----- Recorded data -----
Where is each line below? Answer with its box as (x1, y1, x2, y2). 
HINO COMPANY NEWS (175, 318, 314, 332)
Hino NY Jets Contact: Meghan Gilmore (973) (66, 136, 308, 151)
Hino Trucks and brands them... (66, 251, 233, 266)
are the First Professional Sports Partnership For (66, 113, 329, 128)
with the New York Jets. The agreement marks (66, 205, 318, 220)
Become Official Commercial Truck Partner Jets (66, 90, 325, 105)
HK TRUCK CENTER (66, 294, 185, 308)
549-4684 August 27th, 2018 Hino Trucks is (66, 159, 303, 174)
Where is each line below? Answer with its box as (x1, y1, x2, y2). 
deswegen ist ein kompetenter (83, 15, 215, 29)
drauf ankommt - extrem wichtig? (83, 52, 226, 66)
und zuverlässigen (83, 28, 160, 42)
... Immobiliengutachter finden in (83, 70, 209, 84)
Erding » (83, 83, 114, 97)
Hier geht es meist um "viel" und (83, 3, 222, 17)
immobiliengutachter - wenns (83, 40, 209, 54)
-----
----- Recorded data -----
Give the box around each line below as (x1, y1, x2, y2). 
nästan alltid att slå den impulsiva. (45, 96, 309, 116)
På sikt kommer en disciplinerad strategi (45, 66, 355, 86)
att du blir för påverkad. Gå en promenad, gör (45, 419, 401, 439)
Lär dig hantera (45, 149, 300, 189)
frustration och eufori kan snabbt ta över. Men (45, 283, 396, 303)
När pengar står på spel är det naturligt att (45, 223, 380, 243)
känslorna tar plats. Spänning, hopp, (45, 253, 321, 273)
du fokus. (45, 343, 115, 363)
-----
(Goal of the exercise):
From the listing above, repeat exactly the lines starting at the line that includes "549-4684 August 27th, 2018" and ending at the line that includes "und zuverlässigen (83, 28, 160, 42)", with nothing outside that span.

(Answer box):
549-4684 August 27th, 2018 Hino Trucks is (66, 159, 303, 174)
Where is each line below? Answer with its box as (x1, y1, x2, y2). 
deswegen ist ein kompetenter (83, 15, 215, 29)
drauf ankommt - extrem wichtig? (83, 52, 226, 66)
und zuverlässigen (83, 28, 160, 42)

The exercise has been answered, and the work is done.